Multiscale assembly for tissue engineering and regenerative medicine

Abstract

Our understanding of cell biology and its integration with materials science has led to technological innovations in the bioengineering of tissue-mimicking grafts that can be utilized in clinical and pharmaceutical applications. Bioengineering of native-like multiscale building blocks provides refined control over the cellular microenvironment, thus enabling functional tissues. In this review, we focus on assembling building blocks from the biomolecular level to the millimeter scale. We also provide an overview of techniques for assembling molecules, cells, spheroids, and microgels and achieving bottom-up tissue engineering. Additionally, we discuss driving mechanisms for self- and guided assembly to create micro-to-macro scale tissue structures.

Figure 1

(A) Corresponding technologies for assembling building blocks at different scales. The size of each biological entity is shown above the scale axis, while the sample size that each assembly technology can manipulate is shown below the scale axis. (B) Schematic of multiscale assembly strategies from bottom to top for engineering 3D tissue constructs.
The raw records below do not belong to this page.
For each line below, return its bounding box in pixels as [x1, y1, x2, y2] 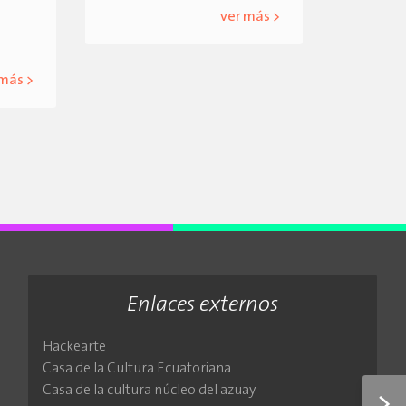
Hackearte [42, 340, 106, 355]
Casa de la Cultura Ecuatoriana [42, 362, 231, 377]
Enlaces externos [126, 295, 278, 317]
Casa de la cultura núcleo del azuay [42, 383, 256, 399]
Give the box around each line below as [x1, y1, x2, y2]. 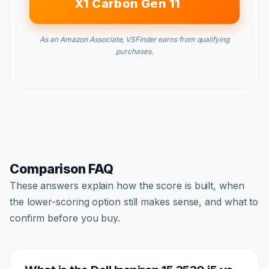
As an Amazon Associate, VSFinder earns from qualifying [40, 34, 229, 44]
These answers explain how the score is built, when [10, 179, 244, 192]
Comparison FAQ [10, 160, 113, 177]
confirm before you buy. [10, 211, 120, 224]
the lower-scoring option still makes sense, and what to [10, 195, 259, 208]
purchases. [116, 46, 153, 56]
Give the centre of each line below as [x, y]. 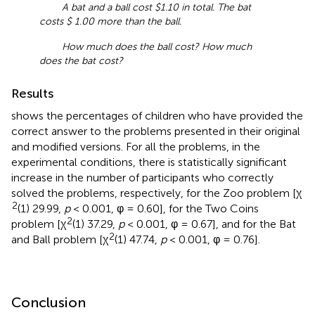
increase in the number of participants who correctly [142, 177]
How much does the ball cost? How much [157, 46]
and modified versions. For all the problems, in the [136, 146]
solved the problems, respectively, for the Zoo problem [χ [156, 193]
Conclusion [49, 302]
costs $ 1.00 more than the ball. [110, 21]
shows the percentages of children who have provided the [157, 115]
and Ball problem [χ [60, 239]
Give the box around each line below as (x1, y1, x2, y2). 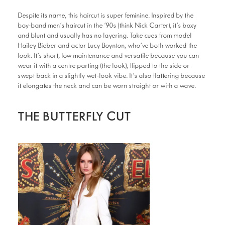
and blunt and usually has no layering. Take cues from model (18, 32, 192, 40)
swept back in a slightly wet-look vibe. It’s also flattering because (18, 72, 205, 80)
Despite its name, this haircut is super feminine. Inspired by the (18, 12, 194, 20)
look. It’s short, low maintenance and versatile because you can (18, 52, 199, 60)
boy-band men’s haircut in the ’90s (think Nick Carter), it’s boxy (18, 22, 197, 30)
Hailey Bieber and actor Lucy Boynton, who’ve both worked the (18, 42, 197, 50)
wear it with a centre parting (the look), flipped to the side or (18, 62, 190, 70)
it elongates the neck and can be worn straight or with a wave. (18, 82, 196, 90)
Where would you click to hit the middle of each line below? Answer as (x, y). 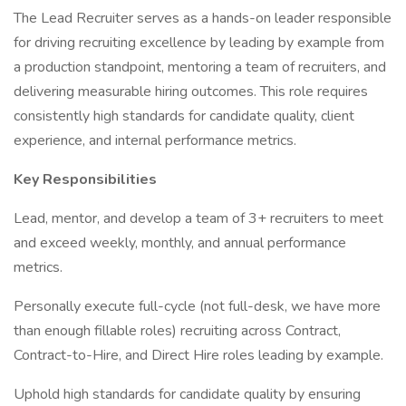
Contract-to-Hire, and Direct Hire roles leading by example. (198, 355)
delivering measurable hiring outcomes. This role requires (191, 92)
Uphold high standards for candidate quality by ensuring (187, 394)
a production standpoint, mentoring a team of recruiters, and (200, 67)
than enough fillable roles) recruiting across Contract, (177, 331)
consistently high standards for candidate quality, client (184, 116)
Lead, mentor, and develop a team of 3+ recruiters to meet (198, 218)
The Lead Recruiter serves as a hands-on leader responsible (203, 18)
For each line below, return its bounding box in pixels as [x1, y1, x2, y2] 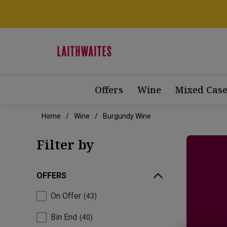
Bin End [51, 212, 77, 222]
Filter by [36, 135, 94, 154]
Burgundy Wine [103, 112, 151, 121]
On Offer [51, 191, 81, 201]
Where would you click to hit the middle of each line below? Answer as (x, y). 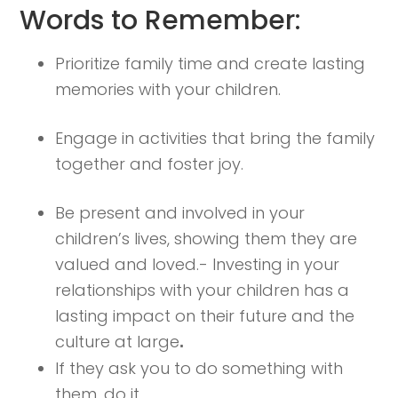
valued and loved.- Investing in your (198, 264)
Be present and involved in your (180, 213)
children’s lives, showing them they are (207, 239)
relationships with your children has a (203, 290)
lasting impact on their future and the (205, 316)
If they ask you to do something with (199, 368)
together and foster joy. (150, 164)
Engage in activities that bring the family (215, 138)
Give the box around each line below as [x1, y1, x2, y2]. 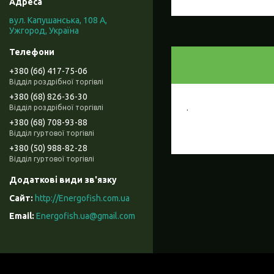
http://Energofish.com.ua [35, 193, 130, 204]
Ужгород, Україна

The assembly strategies can follow paths starting with biomolecules or cells and can be integrated in the engineering of the final 3D tissue constructs.

Figure 2

Cell assembly technologies. (A) Liquid-based template assembly (LBTA). Left: Schematics of reconfigurable assembly by LBTA. Right: Assembled cell pattern. The region marked with red dashed lines indicates the magnified region. Cells were stained with cell tracker (green). Reproduced, with permission, from [49]. (B) Molecular recognition-assisted cell assembly. Left: Schematic demonstration. Right: Images of assembled cells and enlarged heterogeneous cell arrangement. Green- and red-stained Jurkat cells marked with the complementary DNA sequences. Adapted from [53]. (C) Sketch showing laser-guided direct writing (LGDW). Left: LGDW. The laser is focused into a cell suspension and the radiation force due to the difference in refractive index moves cells onto a receiving substrate. Right: Phase contrast and immunofluorescence of human hepatocytes and endothelial structure engineered by LGDW. Reproduced, with permission, from [56].

Figure 3

Illustration of mechanisms for assembly technologies. (A) Self-assembly explores intrinsic interactions among building blocks to generate ordered structures. (B) Guided self-assembly explores interactions between building blocks and external forces to generate controlled global structures. (C) Guided assembly with a pick-and-place strategy builds complex structures with controlled global geometry and arrangement of cell carriers piece by piece.

Figure 4

Digital patterning. (A) Schematic of digital patterning of heterogeneous structures. (B) Patterning of three cell types [ESCs in green, 3T3 cells in blue, human umbilical vein endothelial cells (HUVECs) in red] in a single tissue structure. (C,D) Digital patterning of a 100-μm hydrogel next to a 500-μm hydrogel, where only the 100-μm hydrogel includes a single neuron. Reproduced, with permission, from [94]. (E–J) 3D patterning of living units via magnetic microrobots. (E,F) Microrobotic assembly of heterogeneous objects. (G–J) Heterogeneous assembly of soft hydrogels and rigid objects. Reproduced, with permission, from [95].